Posted by: Patrick Medd | Tuesday, 20 November 2018 at 09:46 AM
"Attempts to combine or blend different exposures were illegitimate on their face, although it was done throughout history here and there"
A very interesting topic these days, as it was in A. A. Bodine's. I have an image I like and exhibit, and I don't always want to admit that the top 2/3 and bottom 1/3 were shot a year apart, though some location and very similar lighting. I am not sure how many people might object to the concept even though both images were stitched panoramas.

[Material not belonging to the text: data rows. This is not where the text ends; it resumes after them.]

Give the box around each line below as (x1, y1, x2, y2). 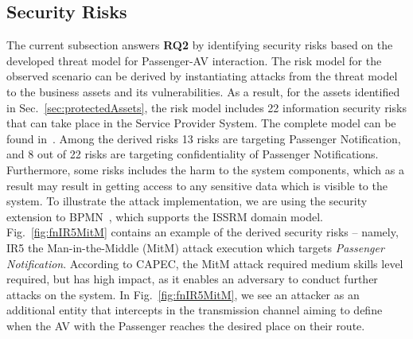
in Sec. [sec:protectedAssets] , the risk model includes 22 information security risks (6, 99, 407, 115)
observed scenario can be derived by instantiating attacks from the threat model (6, 68, 398, 84)
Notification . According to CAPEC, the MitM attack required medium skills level (6, 255, 403, 271)
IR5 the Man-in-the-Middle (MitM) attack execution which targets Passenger (6, 239, 384, 255)
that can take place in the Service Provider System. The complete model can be (6, 115, 396, 131)
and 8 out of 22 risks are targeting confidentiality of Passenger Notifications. (6, 146, 379, 162)
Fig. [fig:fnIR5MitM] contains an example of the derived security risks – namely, (6, 224, 399, 240)
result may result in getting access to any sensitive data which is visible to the (6, 177, 388, 193)
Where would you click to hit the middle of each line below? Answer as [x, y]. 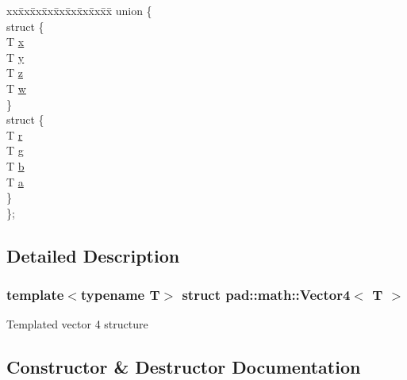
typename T [120, 295]
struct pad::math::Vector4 [266, 295]
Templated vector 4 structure [77, 324]
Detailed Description [93, 255]
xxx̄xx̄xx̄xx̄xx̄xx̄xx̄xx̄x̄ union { [79, 10]
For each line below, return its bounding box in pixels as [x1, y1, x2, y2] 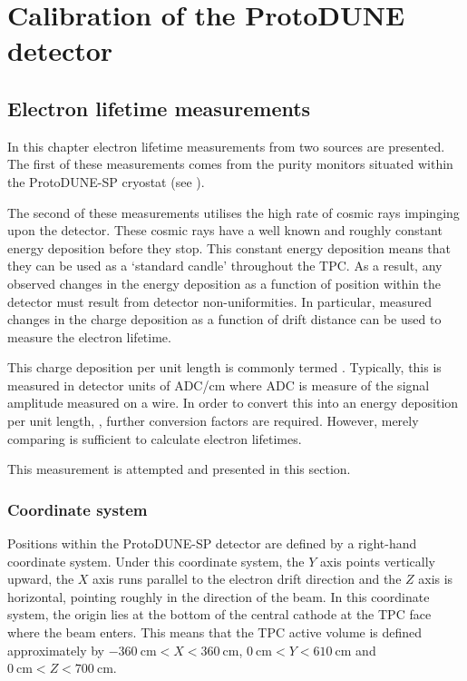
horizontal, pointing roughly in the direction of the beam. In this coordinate [7, 587, 430, 606]
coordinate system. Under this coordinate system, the [7, 551, 305, 570]
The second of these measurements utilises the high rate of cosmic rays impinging [7, 202, 460, 222]
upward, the [7, 569, 74, 588]
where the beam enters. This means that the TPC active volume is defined [7, 623, 423, 642]
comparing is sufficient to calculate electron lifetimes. [7, 429, 302, 448]
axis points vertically [320, 551, 436, 570]
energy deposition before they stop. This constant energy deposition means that [7, 238, 452, 257]
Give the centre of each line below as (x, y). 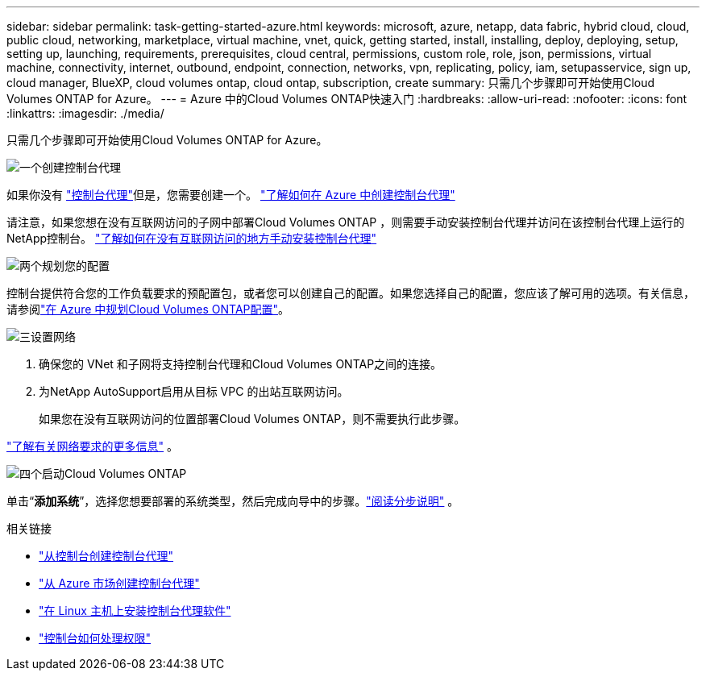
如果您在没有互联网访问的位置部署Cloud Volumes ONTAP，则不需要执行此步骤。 (252, 419)
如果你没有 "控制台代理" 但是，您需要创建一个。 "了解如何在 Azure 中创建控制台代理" (231, 195)
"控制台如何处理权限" (95, 638)
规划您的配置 (76, 266)
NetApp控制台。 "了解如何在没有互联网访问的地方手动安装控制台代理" (192, 238)
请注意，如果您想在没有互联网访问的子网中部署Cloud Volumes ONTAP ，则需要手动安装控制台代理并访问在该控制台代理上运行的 (346, 222)
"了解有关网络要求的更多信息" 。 (92, 446)
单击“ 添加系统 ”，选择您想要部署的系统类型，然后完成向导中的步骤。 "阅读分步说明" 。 (233, 501)
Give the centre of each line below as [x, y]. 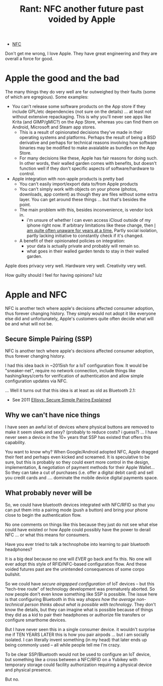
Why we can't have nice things [53, 415]
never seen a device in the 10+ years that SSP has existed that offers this [78, 437]
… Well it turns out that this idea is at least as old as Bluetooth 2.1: [71, 390]
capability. [15, 442]
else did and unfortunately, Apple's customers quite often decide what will [80, 319]
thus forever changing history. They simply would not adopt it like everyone [81, 314]
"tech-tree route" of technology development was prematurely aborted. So [80, 589]
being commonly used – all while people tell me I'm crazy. [63, 645]
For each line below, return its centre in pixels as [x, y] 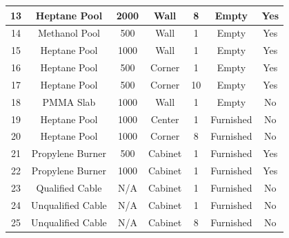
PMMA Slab [69, 101]
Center [165, 119]
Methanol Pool [69, 33]
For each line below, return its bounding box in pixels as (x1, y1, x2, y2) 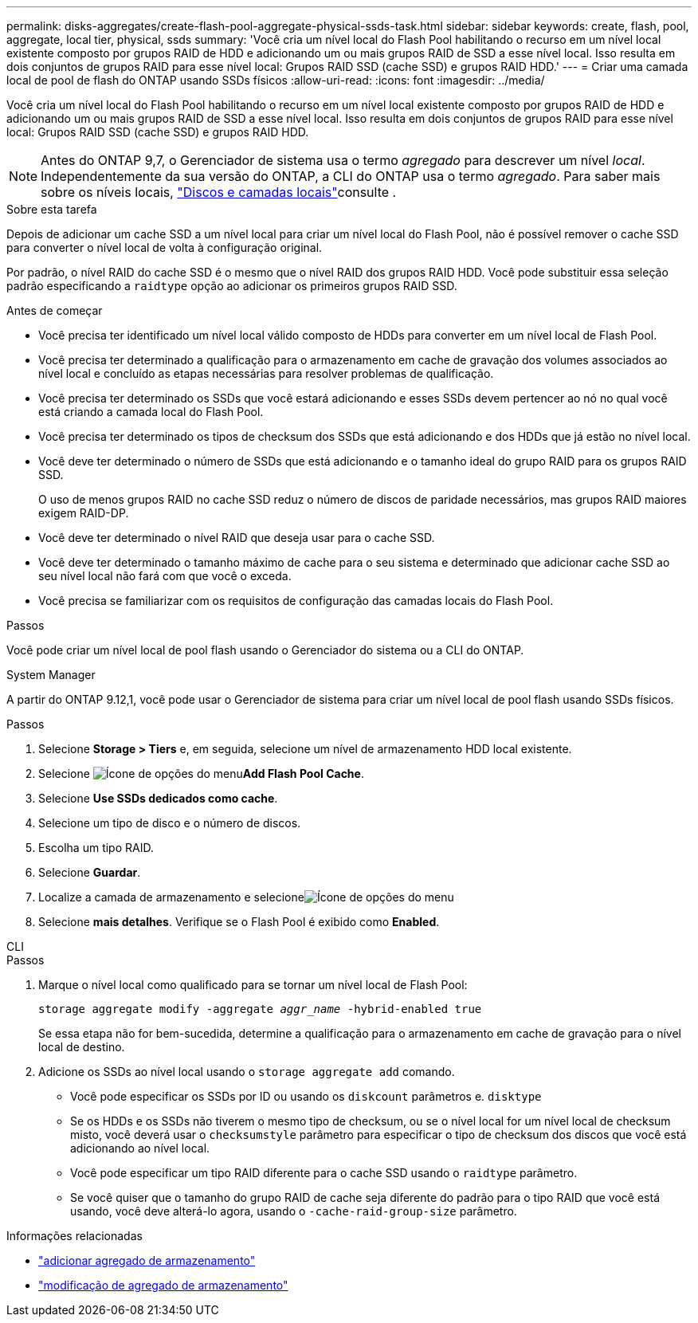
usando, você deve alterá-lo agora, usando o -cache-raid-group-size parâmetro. (70, 1204, 517, 1218)
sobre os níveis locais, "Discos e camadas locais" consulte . (41, 184, 397, 200)
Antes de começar (6, 304, 103, 317)
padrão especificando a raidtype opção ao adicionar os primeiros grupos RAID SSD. (6, 279, 457, 292)
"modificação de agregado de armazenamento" (38, 1278, 288, 1292)
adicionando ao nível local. (70, 1141, 210, 1155)
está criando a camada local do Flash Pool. (38, 405, 264, 418)
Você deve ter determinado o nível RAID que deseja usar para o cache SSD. (38, 531, 435, 544)
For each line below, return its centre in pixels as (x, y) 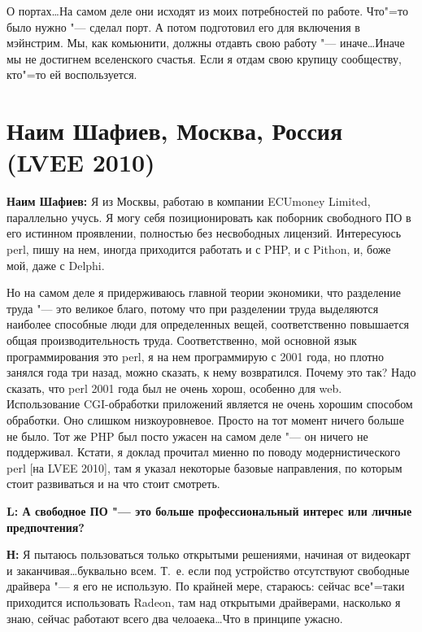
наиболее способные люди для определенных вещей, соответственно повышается (208, 324)
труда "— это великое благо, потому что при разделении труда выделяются (193, 308)
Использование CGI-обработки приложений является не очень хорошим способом (210, 404)
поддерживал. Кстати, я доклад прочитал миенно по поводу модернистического (204, 452)
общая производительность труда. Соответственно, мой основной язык (182, 340)
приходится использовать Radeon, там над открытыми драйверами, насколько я (204, 601)
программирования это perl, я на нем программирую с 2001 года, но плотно (196, 356)
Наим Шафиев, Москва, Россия (175, 131)
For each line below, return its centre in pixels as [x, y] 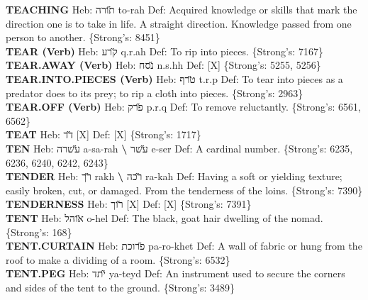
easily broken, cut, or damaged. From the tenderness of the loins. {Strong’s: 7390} [184, 190]
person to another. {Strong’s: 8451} [83, 37]
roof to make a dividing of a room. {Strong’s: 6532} [118, 259]
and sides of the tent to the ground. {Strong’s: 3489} [121, 287]
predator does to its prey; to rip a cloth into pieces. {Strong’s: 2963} [155, 93]
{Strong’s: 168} [39, 232]
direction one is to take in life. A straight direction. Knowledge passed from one [179, 23]
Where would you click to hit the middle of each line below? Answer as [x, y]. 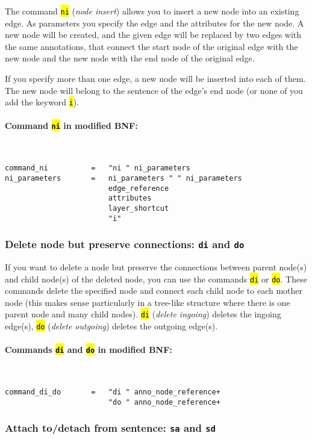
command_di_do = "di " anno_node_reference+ [113, 392]
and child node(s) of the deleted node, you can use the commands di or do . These [156, 279]
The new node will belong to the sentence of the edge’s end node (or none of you [154, 90]
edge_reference [139, 188]
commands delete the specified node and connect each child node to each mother [154, 291]
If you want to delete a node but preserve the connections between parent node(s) [156, 267]
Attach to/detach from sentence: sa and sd [110, 428]
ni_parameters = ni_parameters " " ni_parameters [123, 178]
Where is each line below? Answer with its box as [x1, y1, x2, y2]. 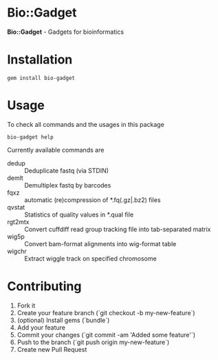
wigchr [7, 247, 27, 255]
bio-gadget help [7, 133, 54, 141]
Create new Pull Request [17, 345, 87, 353]
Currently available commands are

I have no problem with what Joe did, but I am still somewhat reluctant to always admit my "one year different" mix of image. I really don't know what people object to these days.
Posted by: Doug C | Tuesday, 20 November 2018 at 10:53 AM
For what it's worth, Guy Tal's recent book (Published November 2017) "The Landscape Photographer's Guide to Photoshop" is the best single source I've found for landscape image editing. Guy Tal is the author of "More than a Rock", a collection of essays on the subject of landscape photography as art form. I will confess that I use Photoshop for all my editing and printing; Lightroom just does not match the way my brain works.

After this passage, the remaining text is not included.